Genomic intellectual property and clinical testing

Brian A. Jackson

Brian A. Jackson, PhD, is an associate physical scientist at the RAND Corp. (Santa Monica, CA). He can be contacted at bjackson@rand.org.

After intense efforts by both the public and private sectors, the well-publicized race to sequence the human genome was completed just over two years ago. Both the clinical and scientific communities are still exploring the opportunities presented by this availability of large amounts of genetic sequence information. At the same time, many public and private organizations are also trying to understand the consequences of another race run in parallel to the sequencing efforts: the race to file patents on gene sequences and fragments in an attempt to profit from the potential medical and other uses of the identified genes.

During the sequencing of the genome, considerable attention was paid to the potential of the genomic information to assist in clinical decision making and improve the delivery of healthcare. However, in this postgenomics era, the property rights assigned by gene sequence patents could significantly impede the broad realization of this potential. Because the possibility of genome-based diagnostics and personalized medical care represents an important route through which the public could benefit from these advances, the effect of these genomic intellectual property rights on the diagnostics industry is of particular interest and concern.

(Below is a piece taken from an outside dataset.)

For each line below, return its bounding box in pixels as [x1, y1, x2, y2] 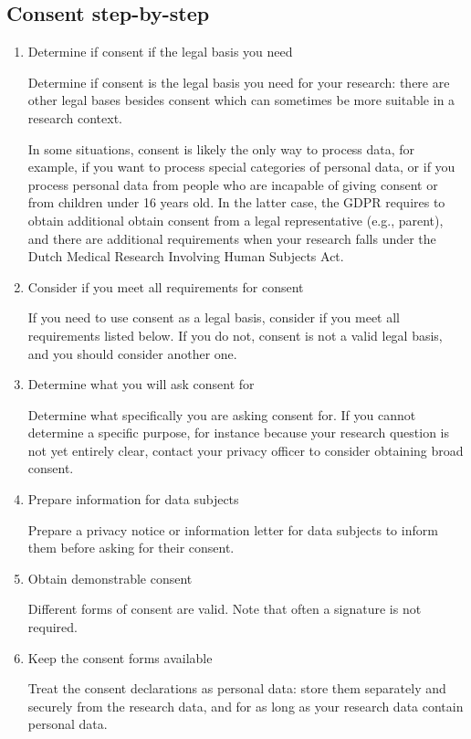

The Effect of Patent Property Rights

It is necessary for public systems to protect the rights of inventors who invest time and resources to develop novel products and processes. Because the costs involved in imitating a previously developed invention are often minimal, the legal framework provided by the patent system is critical to preserving incentives for future inventors to continue their research.1 However, even while seeking to stimulate innovation, the patent system invariably impedes future inventors as well.

Potential innovators face uncertainties about various issues, such as how their work will fit into the existing patent landscape; the costs of patent searches, negotiation, and licensing; ambiguities about the strategic behaviors of firms holding patents in the technology area; and the risk of significant legal expenses associated with patent litigation. Patents also have positive and negative effects on the diffusion of technologies. On the one hand, they provide incentives for companies to produce products derived from the patented technologies. On the other, they restrict the availability of technologies for broad use by all firms in an industry or technology area.2 As a result, the patent system seeks to balance these potential negative and positive effects to produce an efficient technology policy for the nation as a whole.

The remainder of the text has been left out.